Records -
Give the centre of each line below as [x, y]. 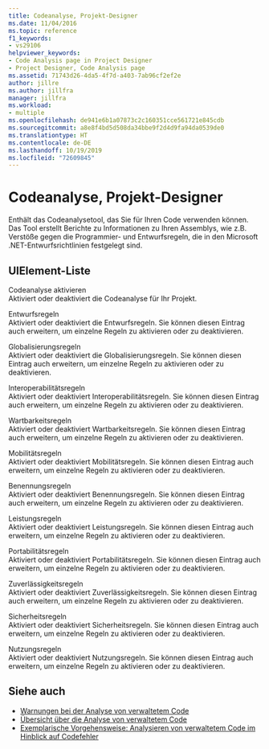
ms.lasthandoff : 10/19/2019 [55, 150]
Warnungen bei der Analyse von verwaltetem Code [104, 710]
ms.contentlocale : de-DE [50, 143]
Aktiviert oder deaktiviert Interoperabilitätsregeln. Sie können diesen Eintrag [134, 396]
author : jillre [34, 83]
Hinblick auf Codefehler [59, 736]
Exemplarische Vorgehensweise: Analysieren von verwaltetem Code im [137, 727]
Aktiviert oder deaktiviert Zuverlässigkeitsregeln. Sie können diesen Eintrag [132, 592]
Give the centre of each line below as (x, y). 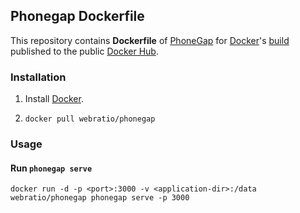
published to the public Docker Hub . (84, 51)
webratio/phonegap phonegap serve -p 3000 (100, 198)
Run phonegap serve (51, 168)
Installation (38, 77)
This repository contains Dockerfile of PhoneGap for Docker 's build (150, 40)
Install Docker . (54, 99)
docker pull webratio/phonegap (90, 119)
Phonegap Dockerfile (77, 16)
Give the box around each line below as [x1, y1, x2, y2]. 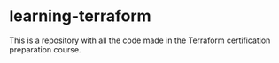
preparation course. [9, 44, 81, 54]
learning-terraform [9, 6, 152, 26]
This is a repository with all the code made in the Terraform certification [9, 35, 271, 45]
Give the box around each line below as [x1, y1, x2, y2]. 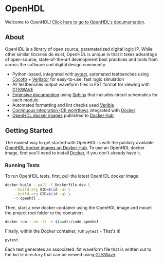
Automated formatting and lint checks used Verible [12, 102, 114, 108]
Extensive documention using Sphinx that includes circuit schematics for [12, 92, 158, 97]
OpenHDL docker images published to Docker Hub [12, 112, 114, 118]
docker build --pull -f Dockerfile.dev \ [5, 182, 91, 187]
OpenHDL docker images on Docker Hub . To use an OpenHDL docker [5, 145, 145, 150]
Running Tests [5, 162, 40, 168]
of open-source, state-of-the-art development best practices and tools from [5, 56, 158, 62]
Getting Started [5, 127, 53, 135]
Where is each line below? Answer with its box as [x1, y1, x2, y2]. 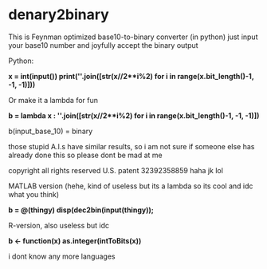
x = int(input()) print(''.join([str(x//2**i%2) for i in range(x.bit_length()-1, [8, 71, 254, 81]
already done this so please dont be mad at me [8, 150, 163, 160]
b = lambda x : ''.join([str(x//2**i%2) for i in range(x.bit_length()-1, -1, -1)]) [8, 110, 260, 121]
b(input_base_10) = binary [8, 126, 93, 136]
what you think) [8, 189, 60, 199]
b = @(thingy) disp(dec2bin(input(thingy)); [8, 205, 154, 215]
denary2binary [8, 6, 109, 24]
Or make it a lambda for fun [8, 95, 98, 105]
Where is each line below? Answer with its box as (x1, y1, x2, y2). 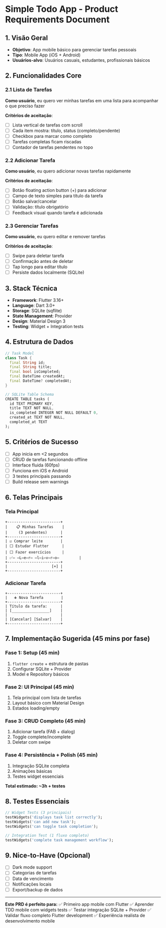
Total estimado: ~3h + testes (5, 783, 66, 789)
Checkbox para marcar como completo (12, 133, 92, 139)
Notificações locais (12, 881, 52, 887)
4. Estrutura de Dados (5, 337, 74, 346)
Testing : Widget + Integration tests (12, 323, 84, 329)
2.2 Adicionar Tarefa (5, 157, 55, 164)
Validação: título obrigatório (12, 204, 69, 210)
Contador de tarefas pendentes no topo (12, 144, 93, 150)
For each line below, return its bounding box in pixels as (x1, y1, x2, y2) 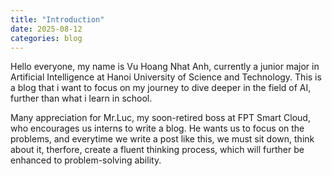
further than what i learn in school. (10, 92, 153, 105)
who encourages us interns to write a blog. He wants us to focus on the (10, 122, 305, 135)
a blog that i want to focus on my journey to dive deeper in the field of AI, (10, 82, 312, 94)
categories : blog (10, 33, 83, 43)
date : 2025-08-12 (10, 24, 83, 34)
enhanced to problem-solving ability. (10, 154, 162, 166)
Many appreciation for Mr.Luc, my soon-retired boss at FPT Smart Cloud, (10, 112, 311, 124)
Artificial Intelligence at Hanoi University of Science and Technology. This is (10, 71, 322, 83)
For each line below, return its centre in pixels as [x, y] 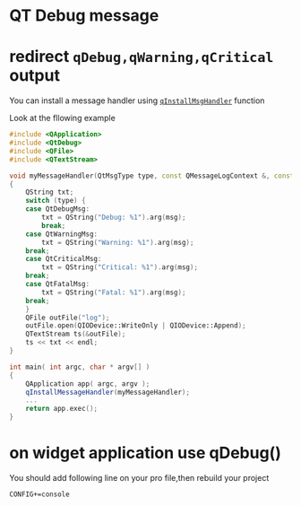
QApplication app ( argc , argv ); [88, 384]
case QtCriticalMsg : [64, 259]
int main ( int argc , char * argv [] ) [80, 367]
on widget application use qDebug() [146, 453]
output [35, 76]
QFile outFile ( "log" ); [68, 318]
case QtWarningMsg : [62, 234]
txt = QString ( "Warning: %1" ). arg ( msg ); [118, 242]
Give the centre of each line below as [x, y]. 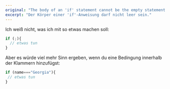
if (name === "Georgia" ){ [31, 72]
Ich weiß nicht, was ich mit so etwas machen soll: [57, 29]
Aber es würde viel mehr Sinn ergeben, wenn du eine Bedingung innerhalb [84, 58]
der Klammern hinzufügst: [33, 63]
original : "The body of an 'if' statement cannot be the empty [74, 10]
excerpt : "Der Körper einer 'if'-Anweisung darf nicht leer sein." [79, 15]
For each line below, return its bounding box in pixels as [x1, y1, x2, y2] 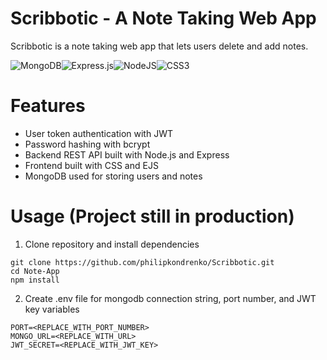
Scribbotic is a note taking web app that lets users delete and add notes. [10, 40, 309, 52]
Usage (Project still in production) [10, 205, 295, 228]
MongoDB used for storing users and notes [24, 170, 203, 182]
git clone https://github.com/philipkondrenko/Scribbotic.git [10, 257, 275, 267]
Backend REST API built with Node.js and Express [24, 148, 230, 161]
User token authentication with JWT [24, 127, 173, 139]
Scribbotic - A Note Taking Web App [10, 7, 317, 30]
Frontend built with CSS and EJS [24, 159, 159, 171]
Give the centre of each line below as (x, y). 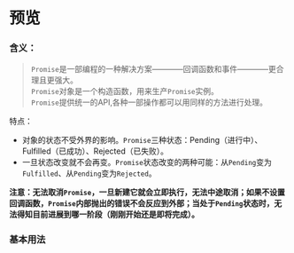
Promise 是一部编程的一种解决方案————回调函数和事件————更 (153, 69)
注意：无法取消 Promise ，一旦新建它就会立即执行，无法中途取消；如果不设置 (147, 193)
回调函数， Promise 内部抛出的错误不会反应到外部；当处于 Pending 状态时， (142, 203)
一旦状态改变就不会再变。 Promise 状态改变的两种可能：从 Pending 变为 (147, 162)
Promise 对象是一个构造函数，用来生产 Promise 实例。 (125, 91)
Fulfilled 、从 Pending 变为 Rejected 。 (89, 173)
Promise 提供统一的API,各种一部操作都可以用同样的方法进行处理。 (149, 102)
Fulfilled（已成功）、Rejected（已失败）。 (95, 151)

Work instructions - No picture belongs in the answer, but every word of the records above does, exactly as given.

Task response -
Give the centre of each line below as [x, y]. 
ms.lasthandoff : 10/19/2019 [55, 150]
Warnungen bei der Analyse von verwaltetem Code [104, 710]
ms.contentlocale : de-DE [50, 143]
Aktiviert oder deaktiviert Interoperabilitätsregeln. Sie können diesen Eintrag [134, 396]
author : jillre [34, 83]
Hinblick auf Codefehler [59, 736]
Exemplarische Vorgehensweise: Analysieren von verwaltetem Code im [137, 727]
Aktiviert oder deaktiviert Zuverlässigkeitsregeln. Sie können diesen Eintrag [132, 592]
Give the centre of each line below as (x, y). 
published to the public Docker Hub . (84, 51)
webratio/phonegap phonegap serve -p 3000 (100, 198)
Run phonegap serve (51, 168)
Installation (38, 77)
This repository contains Dockerfile of PhoneGap for Docker 's build (150, 40)
Install Docker . (54, 99)
docker pull webratio/phonegap (90, 119)
Phonegap Dockerfile (77, 16)
Give the box around each line below as [x1, y1, x2, y2]. 
preparation course. [9, 44, 81, 54]
learning-terraform [9, 6, 152, 26]
This is a repository with all the code made in the Terraform certification [9, 35, 271, 45]
Give the box around each line below as [x1, y1, x2, y2]. 
Automated formatting and lint checks used Verible [12, 102, 114, 108]
Extensive documention using Sphinx that includes circuit schematics for [12, 92, 158, 97]
OpenHDL docker images published to Docker Hub [12, 112, 114, 118]
docker build --pull -f Dockerfile.dev \ [5, 182, 91, 187]
OpenHDL docker images on Docker Hub . To use an OpenHDL docker [5, 145, 145, 150]
Running Tests [5, 162, 40, 168]
of open-source, state-of-the-art development best practices and tools from [5, 56, 158, 62]
Getting Started [5, 127, 53, 135]
Where is each line below? Answer with its box as [x1, y1, x2, y2]. 
x = int(input()) print(''.join([str(x//2**i%2) for i in range(x.bit_length()-1, [8, 71, 254, 81]
already done this so please dont be mad at me [8, 150, 163, 160]
b = lambda x : ''.join([str(x//2**i%2) for i in range(x.bit_length()-1, -1, -1)]) [8, 110, 260, 121]
b(input_base_10) = binary [8, 126, 93, 136]
what you think) [8, 189, 60, 199]
b = @(thingy) disp(dec2bin(input(thingy)); [8, 205, 154, 215]
denary2binary [8, 6, 109, 24]
Or make it a lambda for fun [8, 95, 98, 105]
Where is each line below? Answer with its box as (x1, y1, x2, y2). 
Total estimado: ~3h + testes (5, 783, 66, 789)
Checkbox para marcar como completo (12, 133, 92, 139)
Notificações locais (12, 881, 52, 887)
4. Estrutura de Dados (5, 337, 74, 346)
Testing : Widget + Integration tests (12, 323, 84, 329)
2.2 Adicionar Tarefa (5, 157, 55, 164)
Validação: título obrigatório (12, 204, 69, 210)
Contador de tarefas pendentes no topo (12, 144, 93, 150)
For each line below, return its bounding box in pixels as (x1, y1, x2, y2) 
further than what i learn in school. (10, 92, 153, 105)
who encourages us interns to write a blog. He wants us to focus on the (10, 122, 305, 135)
a blog that i want to focus on my journey to dive deeper in the field of AI, (10, 82, 312, 94)
categories : blog (10, 33, 83, 43)
date : 2025-08-12 (10, 24, 83, 34)
enhanced to problem-solving ability. (10, 154, 162, 166)
Many appreciation for Mr.Luc, my soon-retired boss at FPT Smart Cloud, (10, 112, 311, 124)
Artificial Intelligence at Hanoi University of Science and Technology. This is (10, 71, 322, 83)
For each line below, return its centre in pixels as [x, y] 
QApplication app ( argc , argv ); [88, 384]
case QtCriticalMsg : [64, 259]
int main ( int argc , char * argv [] ) [80, 367]
on widget application use qDebug() [146, 453]
output [35, 76]
QFile outFile ( "log" ); [68, 318]
case QtWarningMsg : [62, 234]
txt = QString ( "Warning: %1" ). arg ( msg ); [118, 242]
Give the centre of each line below as [x, y]. 
if (name === "Georgia" ){ [31, 72]
Ich weiß nicht, was ich mit so etwas machen soll: [57, 29]
Aber es würde viel mehr Sinn ergeben, wenn du eine Bedingung innerhalb [84, 58]
der Klammern hinzufügst: [33, 63]
original : "The body of an 'if' statement cannot be the empty [74, 10]
excerpt : "Der Körper einer 'if'-Anweisung darf nicht leer sein." [79, 15]
For each line below, return its bounding box in pixels as [x1, y1, x2, y2] 
Scribbotic is a note taking web app that lets users delete and add notes. [10, 40, 309, 52]
Usage (Project still in production) [10, 205, 295, 228]
MongoDB used for storing users and notes [24, 170, 203, 182]
git clone https://github.com/philipkondrenko/Scribbotic.git [10, 257, 275, 267]
Backend REST API built with Node.js and Express [24, 148, 230, 161]
User token authentication with JWT [24, 127, 173, 139]
Scribbotic - A Note Taking Web App [10, 7, 317, 30]
Frontend built with CSS and EJS [24, 159, 159, 171]
Give the centre of each line below as (x, y). 
Promise 是一部编程的一种解决方案————回调函数和事件————更 (153, 69)
注意：无法取消 Promise ，一旦新建它就会立即执行，无法中途取消；如果不设置 (147, 193)
回调函数， Promise 内部抛出的错误不会反应到外部；当处于 Pending 状态时， (142, 203)
一旦状态改变就不会再变。 Promise 状态改变的两种可能：从 Pending 变为 (147, 162)
Promise 对象是一个构造函数，用来生产 Promise 实例。 (125, 91)
Fulfilled 、从 Pending 变为 Rejected 。 (89, 173)
Promise 提供统一的API,各种一部操作都可以用同样的方法进行处理。 (149, 102)
Fulfilled（已成功）、Rejected（已失败）。 (95, 151)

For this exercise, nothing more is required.